If they would just say they’re gonna do this stuff, stick to it, and start trying right now, they would win in 2012 with the biggest landslide ever. This is exactly what a majority of the American people voted for. The American people voted against all of this new spending. They voted against an overpowerful, overinvolved federal bureaucracy. This is what’s bugging the American people. Everywhere they turn in life there’s a government obstacle that has to be overcome someplace, many of them. Get rid of a few of ’em, just to start. Don’t get tied down in this, ‘Where you gonna cut, Social Security, Medicare?’ all that rotgut. They’ll try to steer us there but screw it, there’s any number of places, let’s get other people in the panic here besides the usual suspects of Social Security recipients. Those people aren’t getting cost-of-living increases anyway, ’cause the government’s not reporting any inflation, ha-ha-ha-ha-ha.

I don’t know, to me it’s not that tough, but again I’m not a politician. I don’t have to get votes. But I still think, doing something like this, announcing it, stick to it and there would be such an overwhelming support on the part of the American people.

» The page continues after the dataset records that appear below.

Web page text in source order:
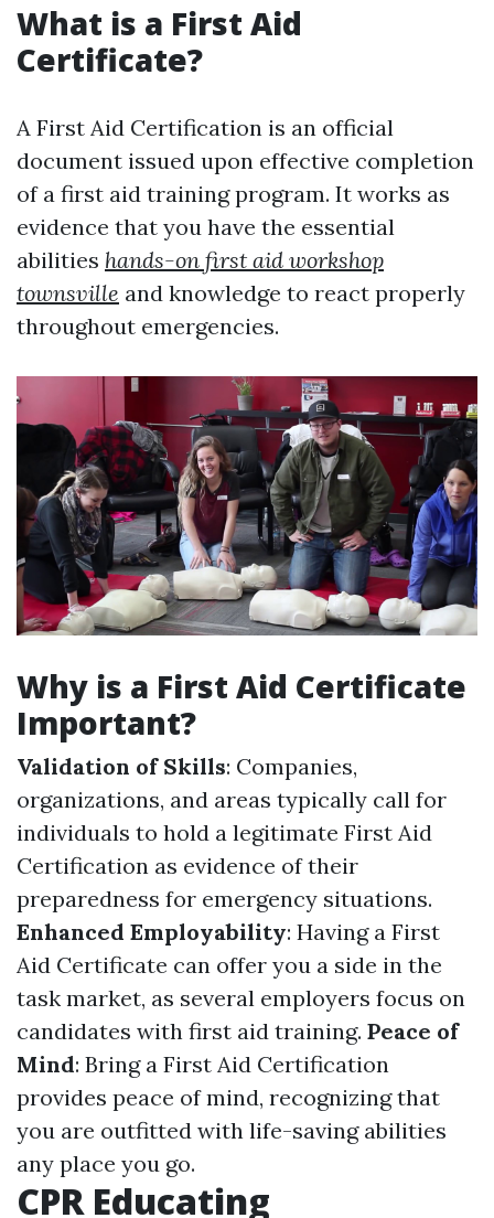
What is a First Aid
Certificate?
A First Aid Certification is an official
document issued upon effective completion
of a first aid training program. It works as
evidence that you have the essential
abilities hands-on first aid workshop
townsville and knowledge to react properly
throughout emergencies.
Why is a First Aid Certificate
Important?
Validation of Skills: Companies,
organizations, and areas typically call for
individuals to hold a legitimate First Aid
Certification as evidence of their
preparedness for emergency situations.
Enhanced Employability: Having a First
Aid Certificate can offer you a side in the
task market, as several employers focus on
candidates with first aid training. Peace of
Mind: Bring a First Aid Certification
provides peace of mind, recognizing that
you are outfitted with life-saving abilities
any place you go.
CPR Educating

There would be opponents, and they would be loud, and they’d be panicked, and there might be blood in the streets, who knows. You gotta expect that to happen. I mean the Democrat Party has led people to believe that their lives are dependent on all of this. But we can’t sustain it. For crying out loud, $14 trillion in debt, I’m only half joking here, they run around, these mealy mouths in the press, ‘What are you gonna cut? What are you gonna cut?’ and we hear that Berkeley is gonna start paying for addadictomy operations. Really, is that a budget priority here? You know, we had a slogan, ‘Just say no,’ right? Change it. ‘Just say cut.’

Bill, Cincinnati. You’re next on the Rush Limbaugh program. Hi.

CALLER: Hey, mega dittos to you, Rush.

RUSH: Thank you, sir.

CALLER: I want to nominate you to be the mayor of Literalville.

RUSH: (laughing) I’m one of few residents.

CALLER: I’m getting sick and tired, Rush, of the media bombarding us with, ‘This is Obama’s finest hour.’ I mean especially since they got shellacked at the last election —

RUSH: Well, saying that something’s Obama’s finest hour is not necessarily untrue. You just have to look at the baseline. It doesn’t say his finest hour is great. You’re making the mistake, is this Obama’s finest hour? Yeah, compared to what? Bankrupting the country? Destroying the private sector? When you talk about his finest hour. What, a speech?

CALLER: Well, when they start comparing them to the ones that Lincoln made.

RUSH: It’s a crock. Obama’s world is a governed by the aggressive use of speeches, and the ruling class, the educated establishment class loves that kind of stuff. Doesn’t get anything done, but they have their own version of orgasms. They don’t really have orgasms in the ruling class. I don’t want to try to describe what happens, but they don’t deign to get down to that level.